Pergunta - Como não terminou a guerra?
Leal -
Não terminou porque desde 1974, quando o conflito chegou ao fim, o exército e o governo brasileiro não informaram às famílias onde estão os corpos de quase 50 guerrilheiros mortos em combate, desaparecidos até hoje.

Pergunta - Por que o Brasil está sendo julga­do pela OEA com relação a esse conflito?
Leal -
Exatamente por isso. Porque não re­vela aos familiares como esses guer­rilheiros foram mortos, e que destino deram aos corpos. Os militares que cometeram essas atrocidades go­zam hoje de total liberdade, e não falam a respeito desse incidente. A Corte Interamericana de Direitos Humanos da OEA tenta obrigar o Brasil a responder pelas acusações de detenção arbitrária, tortura e de­saparecimento forçado de dezenas de guerrilheiros. E pretende julgar o país por isso. É um assunto sério que parece adormecido até hoje.

Pergunta - Como foram as filmagens?
Leal -
As filmagens foram realizadas em apenas uma rua da cidade de Ca­rolina, que fica no lado maranhense do Rio Tocantins, onde hoje moram pessoas que tiveram contato com os guerrilheiros. Mas também filma­mos nas cidades próximas onde os guerrilheiros se esconderam antes de fugirem para a mata durante os conflitos. Entre nossos personagens estão o ex-guerrilheiro José Genoi­no, testemunha viva do que aconte­ceu, um pescador que virou poeta, historiadores e pessoas comuns da região. Também fomos atrás da lenda que Che Guevara passou pela região. E destacamos grandes mitos da guerrilha, como o Osvaldão, que era quase imortal, e Dina, a mais va­lente de todas as guerrilheiras e que tinha poderes mágicos para a popu­lação local.

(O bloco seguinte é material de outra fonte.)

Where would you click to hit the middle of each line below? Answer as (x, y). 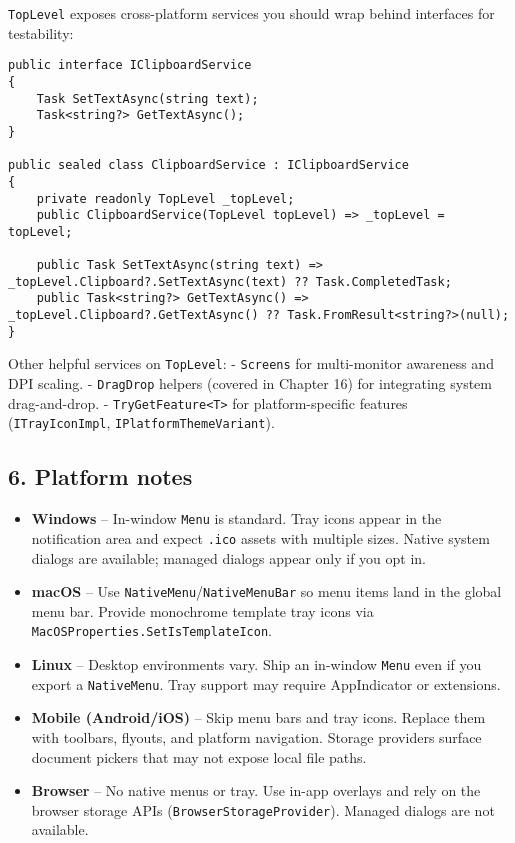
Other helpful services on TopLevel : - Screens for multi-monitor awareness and (251, 363)
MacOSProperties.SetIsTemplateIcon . (151, 630)
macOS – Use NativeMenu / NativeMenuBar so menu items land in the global (266, 591)
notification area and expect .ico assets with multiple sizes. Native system (260, 537)
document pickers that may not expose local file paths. (199, 756)
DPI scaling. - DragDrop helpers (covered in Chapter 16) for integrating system (250, 383)
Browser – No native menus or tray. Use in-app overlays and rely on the (256, 790)
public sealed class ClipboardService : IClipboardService (208, 165)
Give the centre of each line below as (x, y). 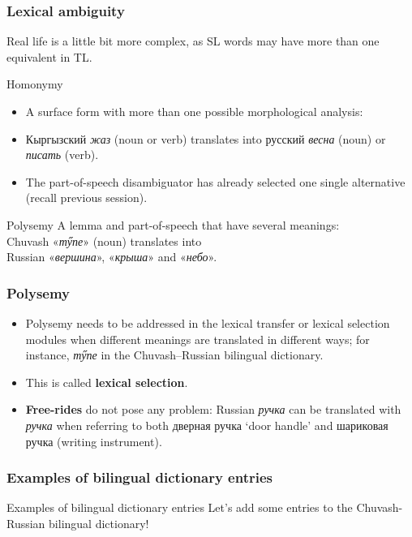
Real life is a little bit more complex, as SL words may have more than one (193, 41)
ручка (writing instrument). (94, 441)
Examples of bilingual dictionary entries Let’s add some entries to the (180, 507)
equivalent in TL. (49, 56)
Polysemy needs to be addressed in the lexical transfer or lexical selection (208, 322)
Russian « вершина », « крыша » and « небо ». (112, 257)
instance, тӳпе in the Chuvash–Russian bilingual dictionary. (174, 355)
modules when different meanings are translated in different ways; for (197, 339)
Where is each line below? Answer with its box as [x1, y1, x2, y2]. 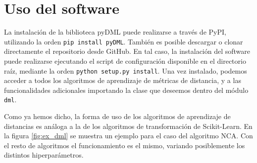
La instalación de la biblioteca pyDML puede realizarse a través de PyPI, [4, 27, 226, 37]
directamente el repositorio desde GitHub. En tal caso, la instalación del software [4, 46, 251, 56]
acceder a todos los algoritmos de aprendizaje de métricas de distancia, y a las [4, 75, 241, 85]
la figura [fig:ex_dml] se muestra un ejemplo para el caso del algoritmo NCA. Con [4, 130, 253, 141]
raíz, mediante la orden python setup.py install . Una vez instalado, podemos [4, 65, 247, 76]
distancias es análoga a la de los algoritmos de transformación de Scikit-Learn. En [4, 121, 253, 131]
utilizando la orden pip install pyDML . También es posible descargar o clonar [4, 36, 243, 46]
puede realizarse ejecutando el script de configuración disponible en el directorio [4, 55, 246, 66]
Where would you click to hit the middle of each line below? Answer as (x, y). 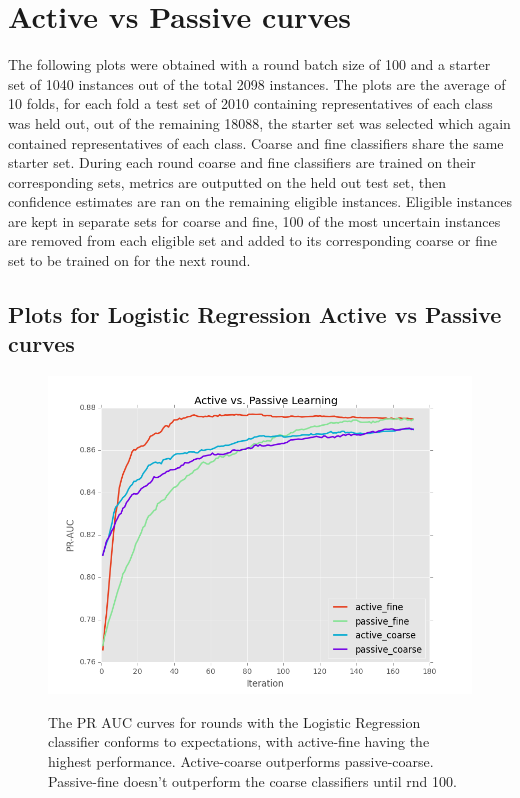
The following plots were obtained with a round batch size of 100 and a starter (249, 64)
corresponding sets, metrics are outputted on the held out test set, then (227, 181)
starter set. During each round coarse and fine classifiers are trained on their (242, 162)
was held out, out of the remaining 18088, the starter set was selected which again (259, 122)
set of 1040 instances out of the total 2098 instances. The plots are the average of (257, 83)
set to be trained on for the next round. (129, 260)
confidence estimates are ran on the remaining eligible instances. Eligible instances (260, 201)
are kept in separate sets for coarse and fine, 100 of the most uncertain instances (254, 220)
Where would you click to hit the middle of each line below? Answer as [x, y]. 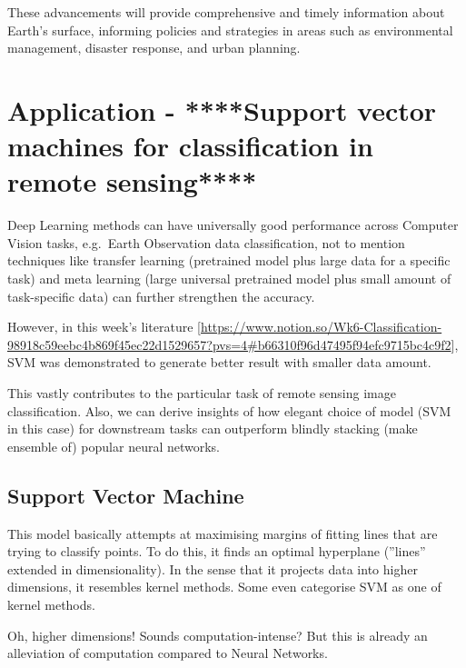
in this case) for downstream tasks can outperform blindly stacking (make [213, 429]
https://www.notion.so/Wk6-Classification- [321, 327]
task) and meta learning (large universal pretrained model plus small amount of [229, 279]
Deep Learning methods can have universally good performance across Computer [233, 225]
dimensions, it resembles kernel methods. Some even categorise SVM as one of [224, 587]
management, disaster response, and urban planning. [154, 48]
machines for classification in [190, 146]
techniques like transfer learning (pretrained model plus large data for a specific [229, 260]
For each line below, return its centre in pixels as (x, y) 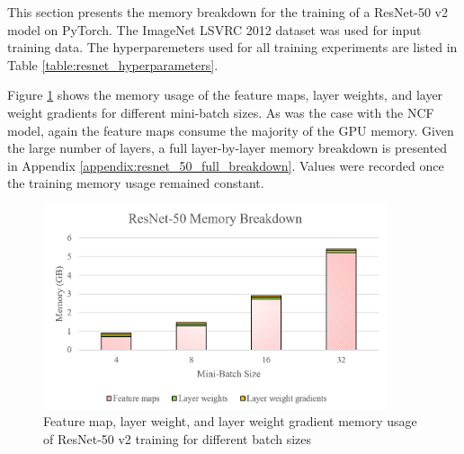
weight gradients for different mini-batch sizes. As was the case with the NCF (221, 112)
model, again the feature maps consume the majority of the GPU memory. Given (231, 130)
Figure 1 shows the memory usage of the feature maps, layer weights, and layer (225, 95)
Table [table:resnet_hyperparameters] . (113, 64)
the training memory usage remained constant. (136, 183)
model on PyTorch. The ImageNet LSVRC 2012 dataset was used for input (214, 29)
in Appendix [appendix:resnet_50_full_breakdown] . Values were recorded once (226, 165)
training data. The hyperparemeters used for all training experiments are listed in (232, 47)
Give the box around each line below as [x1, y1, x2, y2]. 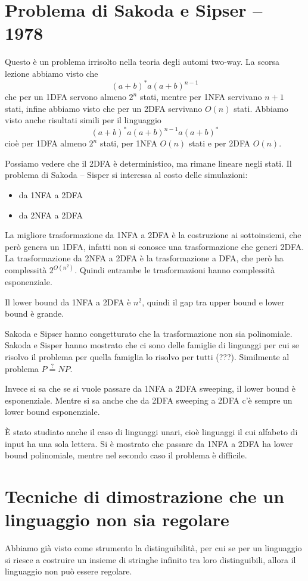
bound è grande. [5, 307, 64, 320]
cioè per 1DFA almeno [5, 137, 86, 149]
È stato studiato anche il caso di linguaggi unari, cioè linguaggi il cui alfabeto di [5, 426, 298, 438]
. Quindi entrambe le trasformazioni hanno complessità [74, 264, 275, 276]
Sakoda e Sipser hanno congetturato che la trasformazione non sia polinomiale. [5, 327, 293, 339]
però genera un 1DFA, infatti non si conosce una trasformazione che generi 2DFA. [5, 240, 304, 252]
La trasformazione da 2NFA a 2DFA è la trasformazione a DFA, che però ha [5, 252, 284, 264]
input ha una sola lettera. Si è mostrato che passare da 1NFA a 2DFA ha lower [5, 437, 293, 449]
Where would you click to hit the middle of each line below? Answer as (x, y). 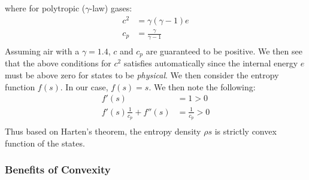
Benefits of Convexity (58, 170)
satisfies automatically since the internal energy (211, 63)
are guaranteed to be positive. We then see (224, 51)
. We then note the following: (202, 86)
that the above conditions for (58, 63)
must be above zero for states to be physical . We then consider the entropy (142, 74)
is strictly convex (246, 131)
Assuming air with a (42, 51)
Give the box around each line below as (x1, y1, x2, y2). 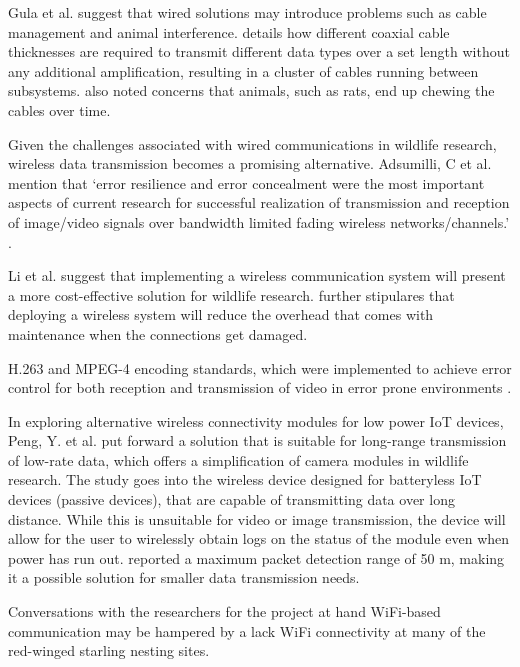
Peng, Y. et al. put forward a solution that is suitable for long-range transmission (8, 430, 507, 451)
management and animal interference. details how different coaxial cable (8, 21, 450, 42)
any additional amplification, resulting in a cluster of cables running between (8, 60, 479, 81)
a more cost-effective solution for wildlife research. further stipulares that (8, 284, 455, 305)
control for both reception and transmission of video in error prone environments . (8, 377, 512, 398)
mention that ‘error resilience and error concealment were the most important (8, 172, 485, 193)
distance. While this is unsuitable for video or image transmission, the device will (8, 508, 506, 529)
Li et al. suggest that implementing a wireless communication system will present (8, 265, 506, 286)
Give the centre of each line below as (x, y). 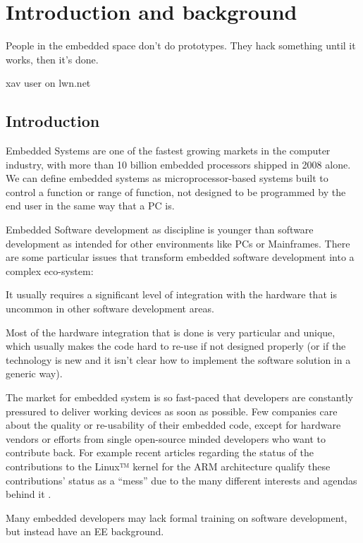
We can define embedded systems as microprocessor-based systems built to (167, 178)
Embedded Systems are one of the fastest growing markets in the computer (168, 151)
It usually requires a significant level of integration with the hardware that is (171, 294)
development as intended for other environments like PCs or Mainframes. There (178, 243)
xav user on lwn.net (48, 83)
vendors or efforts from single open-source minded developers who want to (166, 438)
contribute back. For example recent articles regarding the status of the (160, 452)
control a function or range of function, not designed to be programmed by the (176, 191)
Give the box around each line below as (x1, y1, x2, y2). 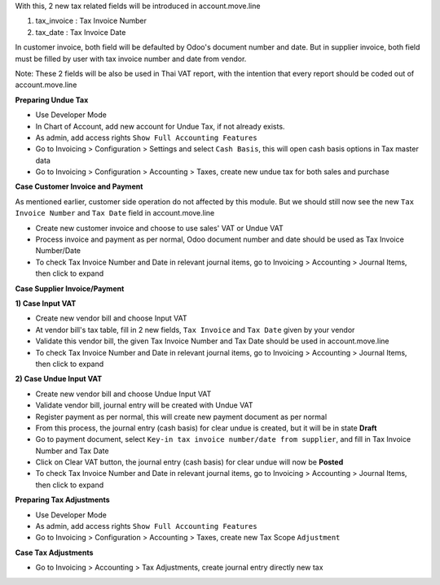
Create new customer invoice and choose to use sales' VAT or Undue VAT (35, 223, 284, 233)
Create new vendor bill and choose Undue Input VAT (35, 389, 212, 399)
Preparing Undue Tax (15, 94, 89, 105)
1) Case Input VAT (15, 298, 77, 308)
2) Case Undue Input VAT (15, 374, 103, 384)
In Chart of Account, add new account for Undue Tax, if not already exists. (35, 121, 285, 131)
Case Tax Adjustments (15, 548, 94, 557)
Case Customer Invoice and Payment (15, 181, 143, 191)
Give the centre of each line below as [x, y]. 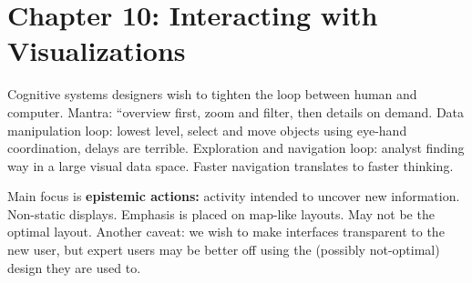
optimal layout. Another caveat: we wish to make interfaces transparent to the [226, 232]
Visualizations [97, 51]
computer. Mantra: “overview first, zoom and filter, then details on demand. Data [236, 111]
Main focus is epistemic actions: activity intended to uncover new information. [234, 196]
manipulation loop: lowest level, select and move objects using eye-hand [207, 130]
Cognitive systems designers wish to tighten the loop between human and [212, 94]
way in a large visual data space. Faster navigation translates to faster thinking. [231, 165]
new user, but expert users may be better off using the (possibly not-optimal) [224, 250]
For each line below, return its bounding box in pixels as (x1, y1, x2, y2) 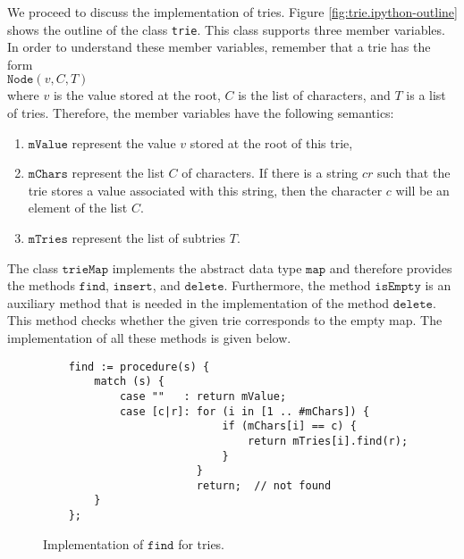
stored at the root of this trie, (190, 133, 353, 152)
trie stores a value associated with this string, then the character (28, 180, 383, 199)
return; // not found (196, 479, 332, 492)
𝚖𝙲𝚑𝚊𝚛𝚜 (28, 168, 68, 181)
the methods (7, 276, 75, 295)
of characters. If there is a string (181, 163, 359, 182)
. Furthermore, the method (224, 276, 371, 295)
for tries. (178, 534, 225, 553)
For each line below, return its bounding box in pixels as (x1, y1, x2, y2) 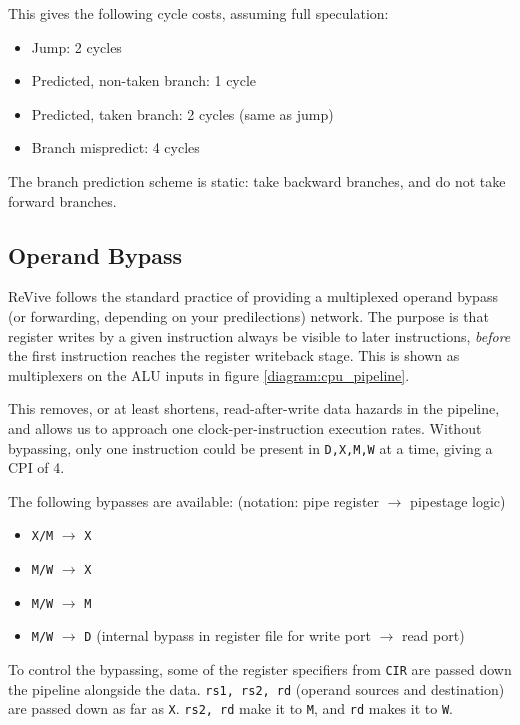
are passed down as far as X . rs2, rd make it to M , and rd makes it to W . (8, 698, 453, 719)
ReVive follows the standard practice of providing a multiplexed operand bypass (8, 286, 498, 307)
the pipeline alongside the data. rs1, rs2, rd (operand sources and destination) (8, 678, 505, 699)
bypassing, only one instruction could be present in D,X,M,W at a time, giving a (8, 437, 493, 458)
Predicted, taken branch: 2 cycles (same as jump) (31, 103, 334, 124)
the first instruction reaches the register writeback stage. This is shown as (8, 345, 460, 366)
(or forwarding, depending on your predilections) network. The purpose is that (8, 305, 489, 326)
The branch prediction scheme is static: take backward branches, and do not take (8, 170, 506, 191)
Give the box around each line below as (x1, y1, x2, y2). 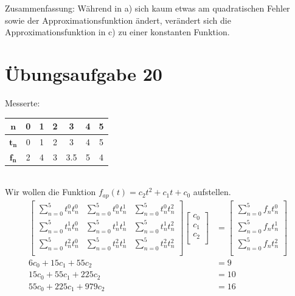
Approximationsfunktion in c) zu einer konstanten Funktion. (5, 26, 230, 38)
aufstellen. (193, 185, 231, 198)
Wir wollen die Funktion (5, 185, 96, 198)
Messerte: (5, 96, 40, 109)
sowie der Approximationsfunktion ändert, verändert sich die (5, 13, 231, 26)
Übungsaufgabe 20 (5, 61, 162, 86)
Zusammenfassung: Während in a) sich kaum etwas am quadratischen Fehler (5, 2, 290, 14)
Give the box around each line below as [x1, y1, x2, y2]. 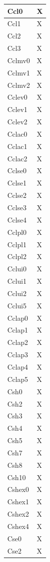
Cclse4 [7, 214, 26, 225]
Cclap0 [7, 312, 28, 323]
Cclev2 [7, 116, 27, 127]
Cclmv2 [7, 79, 30, 90]
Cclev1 [7, 104, 27, 114]
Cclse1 [7, 178, 26, 188]
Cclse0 [7, 165, 26, 176]
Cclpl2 [7, 251, 26, 262]
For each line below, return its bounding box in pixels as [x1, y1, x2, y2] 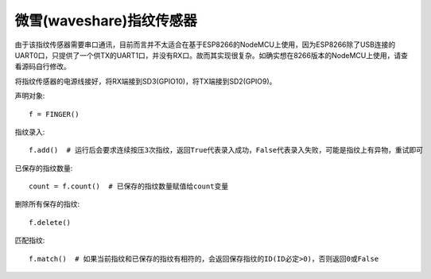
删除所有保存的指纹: [14, 200, 80, 209]
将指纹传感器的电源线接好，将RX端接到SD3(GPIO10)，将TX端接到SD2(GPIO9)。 [14, 76, 277, 86]
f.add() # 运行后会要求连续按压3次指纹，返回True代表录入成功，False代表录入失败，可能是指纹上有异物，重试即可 [29, 145, 424, 155]
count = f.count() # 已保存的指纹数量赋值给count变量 [29, 182, 229, 191]
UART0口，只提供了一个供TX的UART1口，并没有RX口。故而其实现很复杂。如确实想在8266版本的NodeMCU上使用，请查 [14, 50, 409, 60]
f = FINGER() [29, 110, 80, 118]
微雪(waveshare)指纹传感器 [14, 12, 198, 29]
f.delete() [29, 218, 72, 227]
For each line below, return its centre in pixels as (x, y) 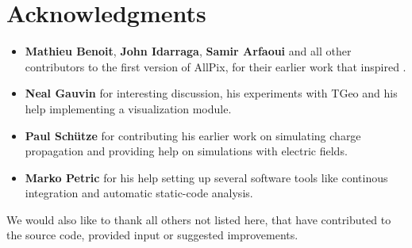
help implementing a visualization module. (128, 108)
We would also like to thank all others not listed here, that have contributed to (199, 219)
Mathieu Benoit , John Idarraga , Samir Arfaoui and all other (188, 51)
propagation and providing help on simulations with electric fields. (186, 151)
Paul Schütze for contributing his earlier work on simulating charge (193, 135)
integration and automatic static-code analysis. (139, 193)
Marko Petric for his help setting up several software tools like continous (206, 177)
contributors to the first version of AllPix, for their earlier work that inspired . (216, 66)
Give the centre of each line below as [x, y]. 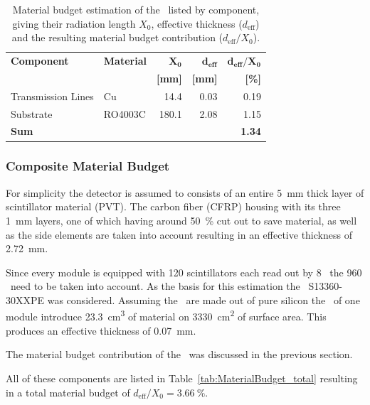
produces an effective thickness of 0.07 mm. [101, 330]
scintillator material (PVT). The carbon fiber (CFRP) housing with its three [173, 206]
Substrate [32, 113]
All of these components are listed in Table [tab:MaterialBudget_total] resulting [182, 378]
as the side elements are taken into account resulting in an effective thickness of [179, 234]
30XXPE [25, 299]
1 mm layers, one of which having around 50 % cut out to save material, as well [181, 220]
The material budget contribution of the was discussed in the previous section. [179, 354]
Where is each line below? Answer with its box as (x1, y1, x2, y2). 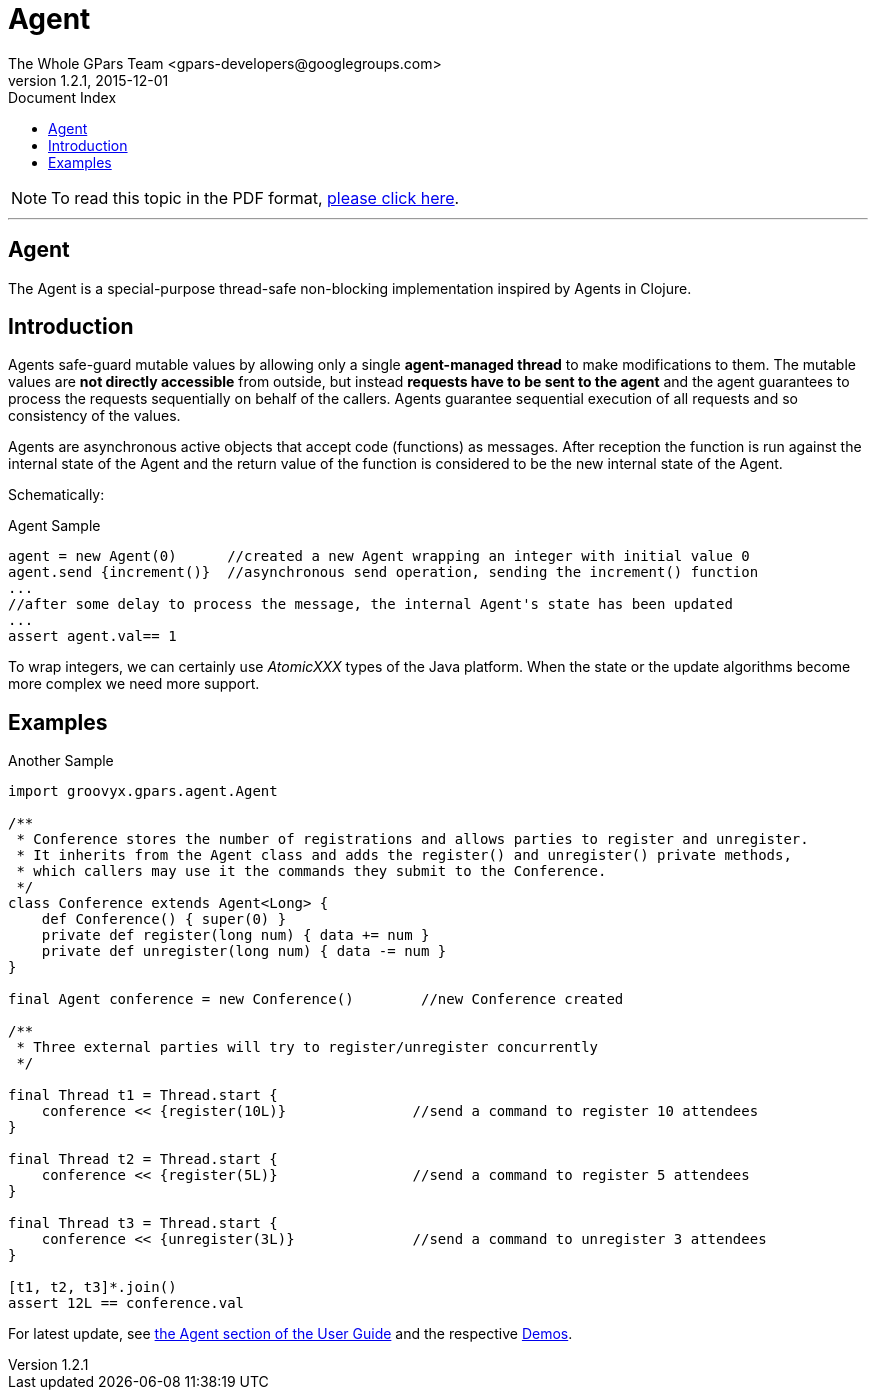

Pergunta - O que espera do filme?
Leal -
Como não temos imagens nem tes­temunho do que realmente houve dentro da floresta, nosso objetivo é abrir o debate para o tema e forçar o governo federal a divulgar as infor­mações que tem. Assim podemos fazer um trabalho mais completo so­bre esse que foi o maior conflito mi­litar envolvendo as forças armadas desde a Segunda Guerra Mundial. E não chamo isso de Guerrilha do Ara­guaia, mas de Guerra do Araguaia. Precisamos ter um outro olhar sobre esse conflitos.